> **What the task asks**:
Find the line with "Das Attribut xAxisName" in the entries below, then reproduce it and every line after it down to and including the line with "Die abstrakte Klasse", exactly.
---*---
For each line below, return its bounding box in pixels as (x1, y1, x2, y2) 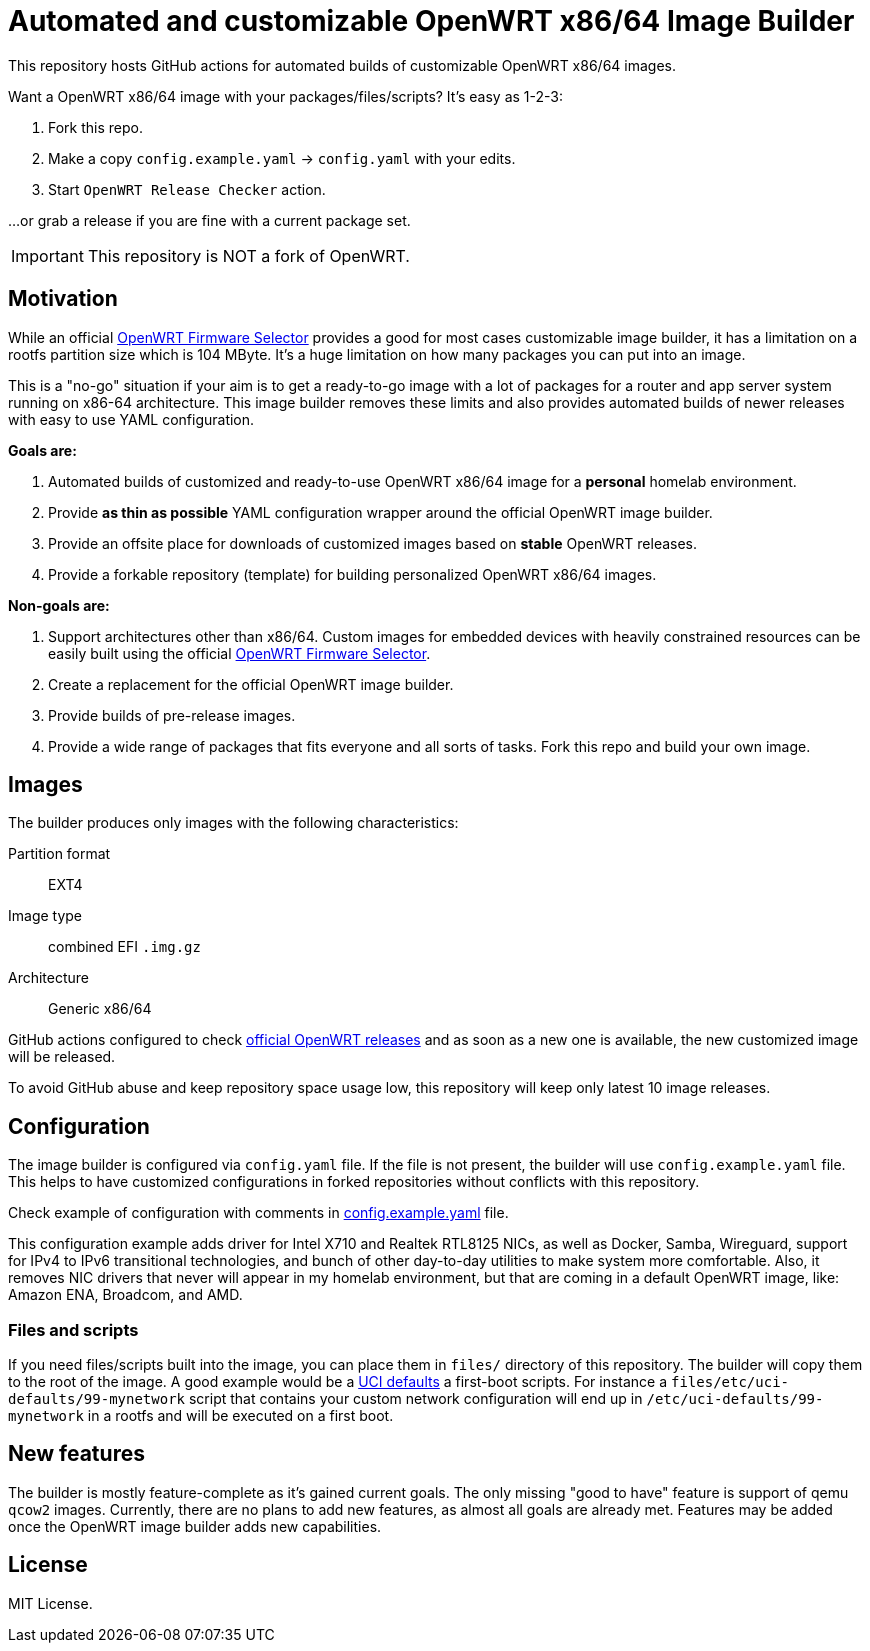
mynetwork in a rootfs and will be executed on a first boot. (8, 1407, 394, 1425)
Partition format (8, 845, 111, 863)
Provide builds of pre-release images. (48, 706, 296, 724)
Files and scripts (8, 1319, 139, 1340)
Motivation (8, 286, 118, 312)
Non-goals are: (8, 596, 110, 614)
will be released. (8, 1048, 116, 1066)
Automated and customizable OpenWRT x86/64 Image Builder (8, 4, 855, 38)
---*---
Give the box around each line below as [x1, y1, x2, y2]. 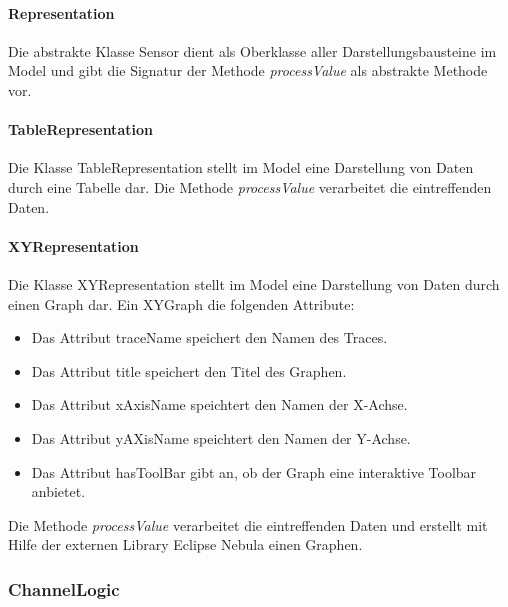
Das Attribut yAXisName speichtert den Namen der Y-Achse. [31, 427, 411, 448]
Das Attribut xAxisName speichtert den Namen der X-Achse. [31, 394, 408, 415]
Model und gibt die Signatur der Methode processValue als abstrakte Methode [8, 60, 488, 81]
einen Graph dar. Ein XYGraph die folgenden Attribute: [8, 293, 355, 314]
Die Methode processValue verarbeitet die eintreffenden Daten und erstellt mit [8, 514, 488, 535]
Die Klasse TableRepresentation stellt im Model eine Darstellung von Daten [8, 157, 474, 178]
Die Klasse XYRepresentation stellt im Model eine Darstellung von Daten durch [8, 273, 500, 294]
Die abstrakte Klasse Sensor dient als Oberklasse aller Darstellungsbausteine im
---*---
> **Your response**:
Das Attribut xAxisName speichtert den Namen der X-Achse. [31, 394, 408, 415]
Model und gibt die Signatur der Methode processValue als abstrakte Methode [8, 60, 488, 81]
einen Graph dar. Ein XYGraph die folgenden Attribute: [8, 293, 355, 314]
Die Methode processValue verarbeitet die eintreffenden Daten und erstellt mit [8, 514, 488, 535]
Die Klasse TableRepresentation stellt im Model eine Darstellung von Daten [8, 157, 474, 178]
Die Klasse XYRepresentation stellt im Model eine Darstellung von Daten durch [8, 273, 500, 294]
Die abstrakte Klasse Sensor dient als Oberklasse aller Darstellungsbausteine im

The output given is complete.